Cash shield against coronavirus
We lower Jumbo’s target price to €19.6/share (+39% total upside) from €25.4 previously, mainly on valuation grounds. We increase our WACC assumption to 8.6% from 6.5% previously, in order to account for the increase in the 10-year bond yields in the countries that Jumbo operates in (mainly due to the COVID-19 pandemic). Note that the majority of Jumbo’s physical store network was closed for c2 months, due to the coronavirus spread, thus we revisit our 2020 estimates.

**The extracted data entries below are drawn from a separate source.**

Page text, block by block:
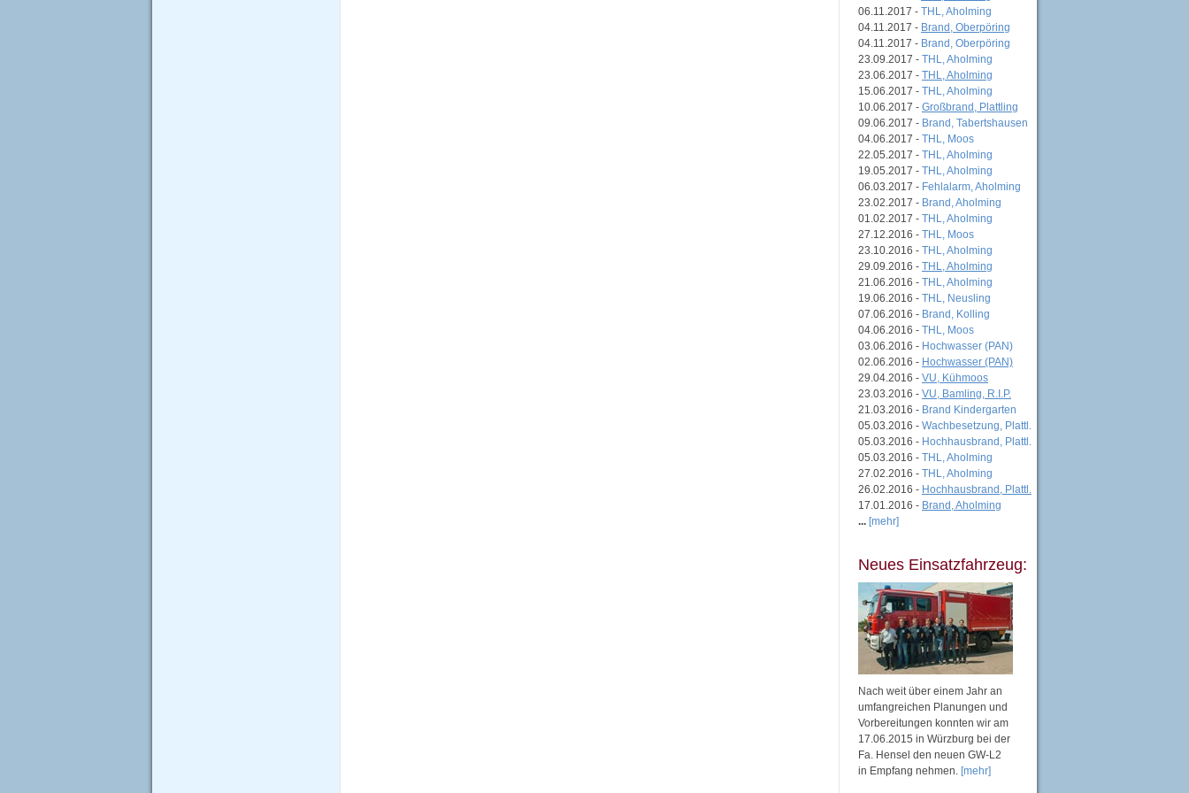
06.11.2017 - THL, Aholming
04.11.2017 - Brand, Oberpöring
04.11.2017 - Brand, Oberpöring
23.09.2017 - THL, Aholming
23.06.2017 - THL, Aholming
15.06.2017 - THL, Aholming
10.06.2017 - Großbrand, Plattling
09.06.2017 - Brand, Tabertshausen
04.06.2017 - THL, Moos
22.05.2017 - THL, Aholming
19.05.2017 - THL, Aholming
06.03.2017 - Fehlalarm, Aholming
23.02.2017 - Brand, Aholming
01.02.2017 - THL, Aholming
27.12.2016 - THL, Moos
23.10.2016 - THL, Aholming
29.09.2016 - THL, Aholming
21.06.2016 - THL, Aholming
19.06.2016 - THL, Neusling
07.06.2016 - Brand, Kolling
04.06.2016 - THL, Moos
03.06.2016 - Hochwasser (PAN)
02.06.2016 - Hochwasser (PAN)
29.04.2016 - VU, Kühmoos
23.03.2016 - VU, Bamling, R.I.P.
21.03.2016 - Brand Kindergarten
05.03.2016 - Wachbesetzung, Plattl.
05.03.2016 - Hochhausbrand, Plattl.
05.03.2016 - THL, Aholming
27.02.2016 - THL, Aholming
26.02.2016 - Hochhausbrand, Plattl.
17.01.2016 - Brand, Aholming
... [mehr]
Neues Einsatzfahrzeug:
Nach weit über einem Jahr an
umfangreichen Planungen und
Vorbereitungen konnten wir am
17.06.2015 in Würzburg bei der
Fa. Hensel den neuen GW-L2
in Empfang nehmen. [mehr]
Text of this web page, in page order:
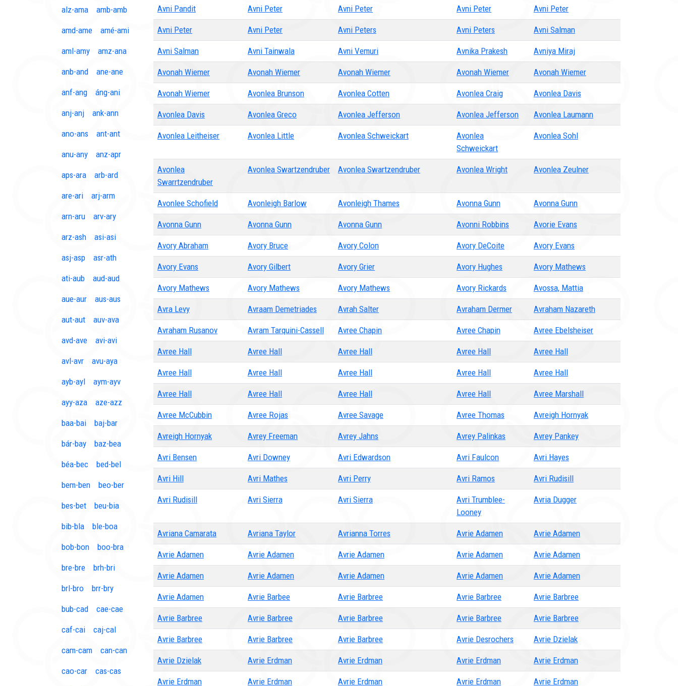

That said, we reiterate our ‘Buy’ rating on Jumbo, mainly based on its solid fundamentals that lead to considerable net cash position, while we believe that sales can rebound quickly on the back of the company’s store rollout plan.
Strong FY’19 results 
Jumbo recently released a strong set of FY’19 results (financial year that started on July 1, 2019 and completed on December 31, 2019), with net cash standing at €331mn. EBITDA settled at €161mn, up 15% yoy, mirroring top-line growth, while net profit reached €113mn, up 15% yoy. Gross margin rose by 30bps, standing at 51.1%, while EBITDA margin increased by c200bps, despite the strengthening of the USD against the EUR. Note that Jumbo had pre-announced the sales figure, which came in 7.5% higher yoy at €513mn. 

COVID-19 impact 
According to the management, Easter season traditionally accounts for 12% of annual sales, while each month of the lockdown (except for September and December) accounts for c5% of total. Additionally, the company expects a hit in consumption in most of 2020 due to the pandemic (EC’s latest forecasts call for 9.7% GDP contraction). As a result, there could be delays regarding the opening of stores in 2020, but the group will not deviate from its long-term network expansion strategy. On the other hand, the management clarified that the rent on their leased stores (c40% of total network) is defined as a percentage of turnover, implying no rent paid during lockdown. Finally, the dividend policy remains unchanged, but the management warned that 2020 should be considered a lost year. 

Forecasts Highlights
Following management’s comments, we now expect revenues to decline by 20% yoy. In particular, we account for the closed stores in Greece and Cyprus and the restriction measures in Romania and Bulgaria (revenues down 55% yoy in Apr-May), as well as for the expected GDP decline. Additionally, we assume a more adverse EUR/USD rate, which impacts our gross margin assumption. As a result, we estimate EBITDA to drop by 27% yoy and net income is seen down 36% yoy. In 2021, we project sales to rebound at a large extent (up 29% yoy), on the back of both GDP growth and store rollout, while we upgrade our previous EBITDA margin assumptions due to IFRS 16 impact. Overall, we forecast 2020-24 sales, EBITDA and net income CAGR of 10%, 13% and 16% respectively.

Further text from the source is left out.